Here is Bell pulling an "object" while pregnant. She had her 2009 colt in June and was running on pasture w/ a stallion after that. Didn't know when she was actually due to foal - she is obviously pregnant here. Bell was born in 1992, we purchased her in Sept 2009 (17 yrs old) and she was not what I call "halter broke" or trained. She could be haltered and led around - sorta. She was a broodmare and a back yard pet. I started working with her when I brought her home to get her used to being handled and following/obeying basic hand/body and voice commands. In December we introduced a bit/bridle while she was eating and standing around. Then we graduated to lounging and introducing harness parts (discovered she could wake up and buck! when the breeching touched her), then to ground driving. I'm not sure how long before this pic was taken we'd been hooking to "objects".






Here she is for her first hitch to a cart -






She had a filly on 10 June. Now - we'd started taking the ponies (Bell and her full sister, Bit) to our driving lessons in May (a pony friend and I started lessons w/ draft horse trainer in April). Here is the first lesson Bell went to with her daughter on the 29th of June (19 days after giving birth). It was also the first lesson with Bell and Bit working together "as a pair"...

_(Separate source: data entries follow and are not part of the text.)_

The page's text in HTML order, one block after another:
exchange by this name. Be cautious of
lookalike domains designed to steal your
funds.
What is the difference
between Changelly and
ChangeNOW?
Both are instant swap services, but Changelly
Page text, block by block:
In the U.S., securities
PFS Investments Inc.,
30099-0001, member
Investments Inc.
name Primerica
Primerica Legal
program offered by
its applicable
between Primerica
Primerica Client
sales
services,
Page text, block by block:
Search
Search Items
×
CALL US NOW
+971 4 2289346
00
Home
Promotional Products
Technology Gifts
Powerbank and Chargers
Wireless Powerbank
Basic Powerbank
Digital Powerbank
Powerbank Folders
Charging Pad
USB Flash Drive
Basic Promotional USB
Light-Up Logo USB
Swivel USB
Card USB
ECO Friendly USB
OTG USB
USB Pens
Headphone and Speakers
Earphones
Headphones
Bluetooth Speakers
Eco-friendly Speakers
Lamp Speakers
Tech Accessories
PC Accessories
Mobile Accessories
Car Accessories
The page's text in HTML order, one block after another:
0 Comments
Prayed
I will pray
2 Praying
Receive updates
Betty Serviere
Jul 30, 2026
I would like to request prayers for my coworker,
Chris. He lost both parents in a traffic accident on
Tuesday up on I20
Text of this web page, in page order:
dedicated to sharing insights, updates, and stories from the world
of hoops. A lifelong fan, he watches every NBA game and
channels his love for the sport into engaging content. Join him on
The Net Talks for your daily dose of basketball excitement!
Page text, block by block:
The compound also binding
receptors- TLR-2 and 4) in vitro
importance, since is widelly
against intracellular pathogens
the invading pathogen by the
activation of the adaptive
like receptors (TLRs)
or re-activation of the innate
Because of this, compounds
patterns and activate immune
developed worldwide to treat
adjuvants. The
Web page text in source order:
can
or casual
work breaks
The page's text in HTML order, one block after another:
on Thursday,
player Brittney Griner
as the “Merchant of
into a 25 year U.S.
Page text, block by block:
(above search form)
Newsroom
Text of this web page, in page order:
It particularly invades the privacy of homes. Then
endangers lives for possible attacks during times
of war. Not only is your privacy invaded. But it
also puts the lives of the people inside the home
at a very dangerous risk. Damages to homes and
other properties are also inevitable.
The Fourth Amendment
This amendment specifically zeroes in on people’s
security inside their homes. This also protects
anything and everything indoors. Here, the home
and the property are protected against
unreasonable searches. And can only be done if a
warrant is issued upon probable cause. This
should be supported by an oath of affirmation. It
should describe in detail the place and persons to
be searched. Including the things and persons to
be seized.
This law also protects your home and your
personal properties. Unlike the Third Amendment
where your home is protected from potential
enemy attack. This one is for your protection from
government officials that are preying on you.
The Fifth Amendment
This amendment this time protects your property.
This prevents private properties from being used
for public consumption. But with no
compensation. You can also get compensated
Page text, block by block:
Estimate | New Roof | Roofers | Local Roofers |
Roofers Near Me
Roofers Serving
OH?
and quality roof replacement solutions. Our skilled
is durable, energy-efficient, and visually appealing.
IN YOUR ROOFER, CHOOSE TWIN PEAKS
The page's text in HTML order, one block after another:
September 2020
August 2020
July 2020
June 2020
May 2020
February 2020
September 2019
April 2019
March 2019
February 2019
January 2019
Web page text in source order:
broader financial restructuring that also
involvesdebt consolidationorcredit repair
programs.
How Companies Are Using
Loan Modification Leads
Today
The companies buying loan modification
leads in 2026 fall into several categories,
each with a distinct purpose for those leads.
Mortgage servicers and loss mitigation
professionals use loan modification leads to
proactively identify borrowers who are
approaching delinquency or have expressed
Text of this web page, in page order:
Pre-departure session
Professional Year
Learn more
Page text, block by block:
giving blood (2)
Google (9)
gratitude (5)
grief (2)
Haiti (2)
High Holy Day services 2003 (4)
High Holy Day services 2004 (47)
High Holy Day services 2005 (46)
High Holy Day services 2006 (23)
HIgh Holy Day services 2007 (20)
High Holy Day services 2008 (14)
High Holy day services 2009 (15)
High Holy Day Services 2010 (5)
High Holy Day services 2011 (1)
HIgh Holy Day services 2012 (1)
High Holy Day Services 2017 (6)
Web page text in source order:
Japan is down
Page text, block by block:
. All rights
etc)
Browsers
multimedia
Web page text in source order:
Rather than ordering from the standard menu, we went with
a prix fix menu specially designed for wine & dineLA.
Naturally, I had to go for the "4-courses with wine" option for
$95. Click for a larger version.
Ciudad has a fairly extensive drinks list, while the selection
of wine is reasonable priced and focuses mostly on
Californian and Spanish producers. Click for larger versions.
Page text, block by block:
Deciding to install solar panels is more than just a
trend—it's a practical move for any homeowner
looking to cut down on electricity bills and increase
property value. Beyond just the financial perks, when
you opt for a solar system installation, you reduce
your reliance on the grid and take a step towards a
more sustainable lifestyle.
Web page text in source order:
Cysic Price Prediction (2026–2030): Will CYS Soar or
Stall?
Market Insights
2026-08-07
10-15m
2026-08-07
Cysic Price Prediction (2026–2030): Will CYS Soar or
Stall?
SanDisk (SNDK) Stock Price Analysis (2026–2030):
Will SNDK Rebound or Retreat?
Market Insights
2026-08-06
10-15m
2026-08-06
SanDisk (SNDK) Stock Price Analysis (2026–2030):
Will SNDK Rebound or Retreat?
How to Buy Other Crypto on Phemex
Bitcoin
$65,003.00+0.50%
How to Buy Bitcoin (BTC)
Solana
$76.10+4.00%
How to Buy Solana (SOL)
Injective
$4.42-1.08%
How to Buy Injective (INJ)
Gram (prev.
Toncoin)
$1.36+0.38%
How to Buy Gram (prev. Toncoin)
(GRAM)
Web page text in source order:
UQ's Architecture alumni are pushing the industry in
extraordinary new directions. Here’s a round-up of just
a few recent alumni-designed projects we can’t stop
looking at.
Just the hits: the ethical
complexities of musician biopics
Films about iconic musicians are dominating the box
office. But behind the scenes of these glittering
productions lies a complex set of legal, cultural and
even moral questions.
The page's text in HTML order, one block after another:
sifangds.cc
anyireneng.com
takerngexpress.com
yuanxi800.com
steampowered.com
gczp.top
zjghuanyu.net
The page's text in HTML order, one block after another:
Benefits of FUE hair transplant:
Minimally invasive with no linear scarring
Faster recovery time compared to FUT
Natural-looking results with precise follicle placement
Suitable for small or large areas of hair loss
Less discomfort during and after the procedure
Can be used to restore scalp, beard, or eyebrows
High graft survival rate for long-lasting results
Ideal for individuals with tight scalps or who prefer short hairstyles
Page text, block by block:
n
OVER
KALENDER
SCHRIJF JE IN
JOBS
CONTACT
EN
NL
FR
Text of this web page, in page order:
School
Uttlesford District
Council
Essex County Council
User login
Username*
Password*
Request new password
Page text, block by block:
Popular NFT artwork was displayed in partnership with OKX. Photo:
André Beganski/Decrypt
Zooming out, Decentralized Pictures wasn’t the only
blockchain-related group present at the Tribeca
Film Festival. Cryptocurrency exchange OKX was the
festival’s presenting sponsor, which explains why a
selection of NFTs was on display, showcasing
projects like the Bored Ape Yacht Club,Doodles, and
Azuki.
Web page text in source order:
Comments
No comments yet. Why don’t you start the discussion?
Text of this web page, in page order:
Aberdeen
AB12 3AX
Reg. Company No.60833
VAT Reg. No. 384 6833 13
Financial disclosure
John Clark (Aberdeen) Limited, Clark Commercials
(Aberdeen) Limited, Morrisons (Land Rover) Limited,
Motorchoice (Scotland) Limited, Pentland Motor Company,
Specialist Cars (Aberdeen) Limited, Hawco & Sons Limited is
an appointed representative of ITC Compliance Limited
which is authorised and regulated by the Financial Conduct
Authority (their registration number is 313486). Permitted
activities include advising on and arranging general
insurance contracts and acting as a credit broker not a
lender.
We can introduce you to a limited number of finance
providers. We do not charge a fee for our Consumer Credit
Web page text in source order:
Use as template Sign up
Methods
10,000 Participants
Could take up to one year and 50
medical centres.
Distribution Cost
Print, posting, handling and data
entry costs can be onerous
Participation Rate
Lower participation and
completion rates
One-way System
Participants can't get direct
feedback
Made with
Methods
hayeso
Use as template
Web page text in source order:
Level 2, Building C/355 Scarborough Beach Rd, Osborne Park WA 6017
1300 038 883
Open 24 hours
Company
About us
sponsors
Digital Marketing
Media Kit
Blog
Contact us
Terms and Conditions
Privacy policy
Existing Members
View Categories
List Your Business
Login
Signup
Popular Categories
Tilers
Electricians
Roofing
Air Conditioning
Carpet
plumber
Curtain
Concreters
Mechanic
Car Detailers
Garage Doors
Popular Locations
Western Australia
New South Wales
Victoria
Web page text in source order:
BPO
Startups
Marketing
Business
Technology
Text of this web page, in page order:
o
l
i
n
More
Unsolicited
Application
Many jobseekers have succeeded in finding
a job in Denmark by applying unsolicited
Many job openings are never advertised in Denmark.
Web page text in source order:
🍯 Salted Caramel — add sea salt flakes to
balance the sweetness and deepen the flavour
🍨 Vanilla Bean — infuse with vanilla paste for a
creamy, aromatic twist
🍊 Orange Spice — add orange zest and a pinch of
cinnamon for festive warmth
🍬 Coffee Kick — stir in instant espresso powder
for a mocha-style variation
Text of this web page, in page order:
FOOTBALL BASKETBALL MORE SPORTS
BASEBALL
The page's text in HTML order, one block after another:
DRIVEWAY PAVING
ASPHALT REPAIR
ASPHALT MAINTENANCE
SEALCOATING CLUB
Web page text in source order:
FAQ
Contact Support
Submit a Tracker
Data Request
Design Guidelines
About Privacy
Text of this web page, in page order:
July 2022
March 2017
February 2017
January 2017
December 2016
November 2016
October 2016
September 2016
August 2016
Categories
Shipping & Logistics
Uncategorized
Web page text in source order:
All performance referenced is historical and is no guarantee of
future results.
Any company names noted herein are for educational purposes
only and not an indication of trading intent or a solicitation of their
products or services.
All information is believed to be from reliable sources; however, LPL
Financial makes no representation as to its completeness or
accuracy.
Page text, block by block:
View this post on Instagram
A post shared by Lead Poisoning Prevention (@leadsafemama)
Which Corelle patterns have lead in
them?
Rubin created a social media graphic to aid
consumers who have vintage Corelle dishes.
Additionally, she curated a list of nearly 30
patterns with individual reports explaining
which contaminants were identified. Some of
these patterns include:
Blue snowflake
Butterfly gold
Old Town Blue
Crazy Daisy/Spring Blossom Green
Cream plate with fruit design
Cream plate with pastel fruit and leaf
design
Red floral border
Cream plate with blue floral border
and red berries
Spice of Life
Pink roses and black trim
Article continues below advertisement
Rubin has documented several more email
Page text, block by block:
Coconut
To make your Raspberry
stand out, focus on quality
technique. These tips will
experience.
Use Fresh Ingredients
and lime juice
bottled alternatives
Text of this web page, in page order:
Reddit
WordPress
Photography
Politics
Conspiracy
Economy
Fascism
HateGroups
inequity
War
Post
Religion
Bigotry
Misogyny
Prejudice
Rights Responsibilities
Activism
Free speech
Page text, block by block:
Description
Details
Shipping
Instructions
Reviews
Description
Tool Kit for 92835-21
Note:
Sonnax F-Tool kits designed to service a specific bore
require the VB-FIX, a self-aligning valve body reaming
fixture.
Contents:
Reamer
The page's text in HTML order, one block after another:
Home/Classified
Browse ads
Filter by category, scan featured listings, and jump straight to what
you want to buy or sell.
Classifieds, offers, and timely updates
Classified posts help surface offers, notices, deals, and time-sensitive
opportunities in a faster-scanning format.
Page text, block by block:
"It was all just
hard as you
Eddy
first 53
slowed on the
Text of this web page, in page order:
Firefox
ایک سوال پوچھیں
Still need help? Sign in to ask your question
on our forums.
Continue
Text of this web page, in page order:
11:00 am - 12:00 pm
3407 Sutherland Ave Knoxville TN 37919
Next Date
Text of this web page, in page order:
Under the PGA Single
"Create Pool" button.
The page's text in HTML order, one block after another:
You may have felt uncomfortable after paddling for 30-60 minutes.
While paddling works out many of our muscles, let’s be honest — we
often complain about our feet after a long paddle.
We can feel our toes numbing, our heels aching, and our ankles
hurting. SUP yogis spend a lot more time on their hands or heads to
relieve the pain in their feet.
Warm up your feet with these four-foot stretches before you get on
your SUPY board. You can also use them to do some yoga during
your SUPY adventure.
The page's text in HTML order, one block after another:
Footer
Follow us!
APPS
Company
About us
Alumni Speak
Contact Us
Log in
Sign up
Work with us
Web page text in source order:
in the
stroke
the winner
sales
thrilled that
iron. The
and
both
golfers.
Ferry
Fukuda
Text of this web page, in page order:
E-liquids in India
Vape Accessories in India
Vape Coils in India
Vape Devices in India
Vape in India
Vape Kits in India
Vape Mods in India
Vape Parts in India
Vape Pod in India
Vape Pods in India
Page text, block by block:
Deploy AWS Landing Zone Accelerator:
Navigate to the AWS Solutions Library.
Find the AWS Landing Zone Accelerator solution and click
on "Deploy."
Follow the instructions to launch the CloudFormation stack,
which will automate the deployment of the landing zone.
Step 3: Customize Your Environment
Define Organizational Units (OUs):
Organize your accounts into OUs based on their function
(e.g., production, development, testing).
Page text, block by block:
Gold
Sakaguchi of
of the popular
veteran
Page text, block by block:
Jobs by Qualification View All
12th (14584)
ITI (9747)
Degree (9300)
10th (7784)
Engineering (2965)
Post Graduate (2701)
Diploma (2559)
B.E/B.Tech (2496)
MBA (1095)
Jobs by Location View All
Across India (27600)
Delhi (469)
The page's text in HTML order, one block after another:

Pic of Bell and "GG" (the filly) working together on 3 August.






Here is Bell 2 years later with her 2012 filly (Classy) -






and 2 years later again - w/ her now 4 yr old daughter driving as a pair -


----------



## paintponylvr (Jan 1, 2015)

here is a series of "logging" pics -






Bit by herself -






Bell & Cassie pulling parts of the tree that fell next to our drive way - missing the power line, house and mail box!






Had a tree service come in and take down 3 trees - I then used ponies - single and as pairs to pull "logs" to the bonfire/burn pile. This is Bell & Cassie again.






This is Iggy - Single.






This is KoKo and Cupid -


----------



## paintponylvr (Jan 1, 2015)

Here were some of those trees the ponies pulled!!






This one is in back yard right behind the house. W/ all the rain, it's started tilting towards the house - and we wanted it gone before anything else came down! Yes, there is a "tree guy" in that tree.






Same tree - almost gone now -






tree #3 -






parts of tree #3 -


----------



## paintponylvr (Jan 1, 2015)

I have more pics of different activities, but need some sleep. Head bouncing off lap top... I'll post them tomorrow.


----------



## diamond c (Jan 3, 2015)

Paintponylvr makes some very good points. I've been working a pair of mini donkeys for a few years now, and am planing to do the same fire wood logging you are talking about. don't get in a hurry. Ground drive them single first, then ad weight ( still single ) then put them together. I know your ideas sound good but there is a reason that people use driving lines. They alow u to get out of the way.In the woods voice camands will help alot. Also don't start with much weight. If you put to much on them and they decide they can't pull it they will stop trying. Start out light then increase as they get good at it. They are very smart and will take care of themselvs first. They have to trust you that you will not ask them to do anything that will hurt them. Once they trust you they will do almost anything you ask. One more word of casion, Driving gets addictive and in no time you will all kinds of wagons, carts, and differant implements to hitch them to. Have fun Enjoy, and BE CAREFULL


----------